[DATA RECORDS Boundary: Start]

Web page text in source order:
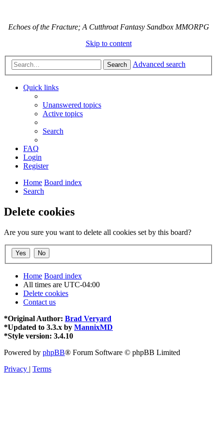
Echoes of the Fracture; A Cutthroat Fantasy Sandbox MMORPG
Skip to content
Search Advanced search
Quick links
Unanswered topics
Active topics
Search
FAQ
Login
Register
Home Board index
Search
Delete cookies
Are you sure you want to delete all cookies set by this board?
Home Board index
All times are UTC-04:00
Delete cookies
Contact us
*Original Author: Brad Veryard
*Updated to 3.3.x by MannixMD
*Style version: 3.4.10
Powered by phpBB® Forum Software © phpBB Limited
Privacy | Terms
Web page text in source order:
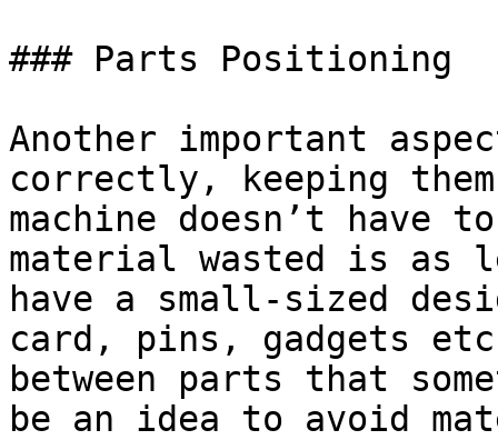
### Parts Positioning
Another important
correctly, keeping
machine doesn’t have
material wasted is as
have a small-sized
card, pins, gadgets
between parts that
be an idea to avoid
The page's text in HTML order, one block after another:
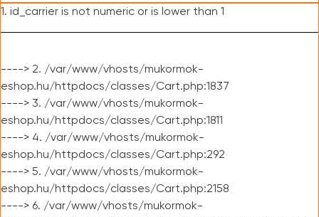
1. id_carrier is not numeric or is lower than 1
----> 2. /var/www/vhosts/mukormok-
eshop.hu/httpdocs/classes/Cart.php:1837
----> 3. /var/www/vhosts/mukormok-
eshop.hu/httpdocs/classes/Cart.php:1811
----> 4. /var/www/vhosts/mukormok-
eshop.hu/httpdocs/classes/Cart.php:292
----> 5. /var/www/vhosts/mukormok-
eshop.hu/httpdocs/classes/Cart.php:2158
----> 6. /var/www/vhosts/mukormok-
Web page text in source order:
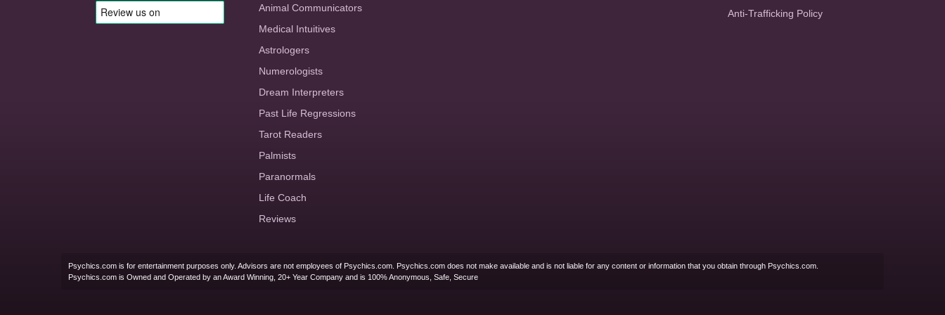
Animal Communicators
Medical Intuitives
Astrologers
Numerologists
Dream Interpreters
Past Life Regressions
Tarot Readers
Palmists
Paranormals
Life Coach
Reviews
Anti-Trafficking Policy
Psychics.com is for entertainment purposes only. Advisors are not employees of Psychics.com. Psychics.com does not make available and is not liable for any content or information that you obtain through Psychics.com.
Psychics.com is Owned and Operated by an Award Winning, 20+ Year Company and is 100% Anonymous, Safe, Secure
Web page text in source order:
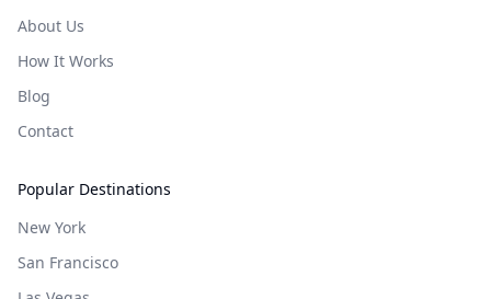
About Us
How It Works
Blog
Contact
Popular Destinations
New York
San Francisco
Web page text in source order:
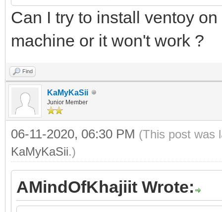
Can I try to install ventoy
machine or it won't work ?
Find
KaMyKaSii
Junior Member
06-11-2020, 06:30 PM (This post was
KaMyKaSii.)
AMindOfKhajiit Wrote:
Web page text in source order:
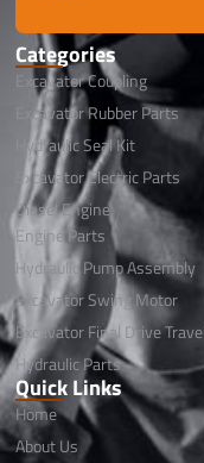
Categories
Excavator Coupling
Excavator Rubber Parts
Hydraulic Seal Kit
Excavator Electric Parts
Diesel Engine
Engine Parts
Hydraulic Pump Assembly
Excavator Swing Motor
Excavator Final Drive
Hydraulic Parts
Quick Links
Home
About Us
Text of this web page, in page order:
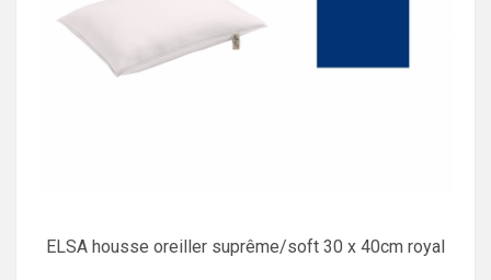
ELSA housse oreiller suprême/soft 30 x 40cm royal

[DATA RECORDS Boundary: End]

INSTRUCTIONS TO FOLLOW. Your answer must be exactly the lines from the one containing "Popular Destinations" through the last line of the records above, both included, with every picture left out.

ANSWER TO THIS PROBLEM.
Popular Destinations
New York
San Francisco
Web page text in source order:
Can I try to install ventoy
machine or it won't work ?
Find
KaMyKaSii
Junior Member
06-11-2020, 06:30 PM (This post was
KaMyKaSii.)
AMindOfKhajiit Wrote:
Web page text in source order:
Categories
Excavator Coupling
Excavator Rubber Parts
Hydraulic Seal Kit
Excavator Electric Parts
Diesel Engine
Engine Parts
Hydraulic Pump Assembly
Excavator Swing Motor
Excavator Final Drive
Hydraulic Parts
Quick Links
Home
About Us
Text of this web page, in page order:
ELSA housse oreiller suprême/soft 30 x 40cm royal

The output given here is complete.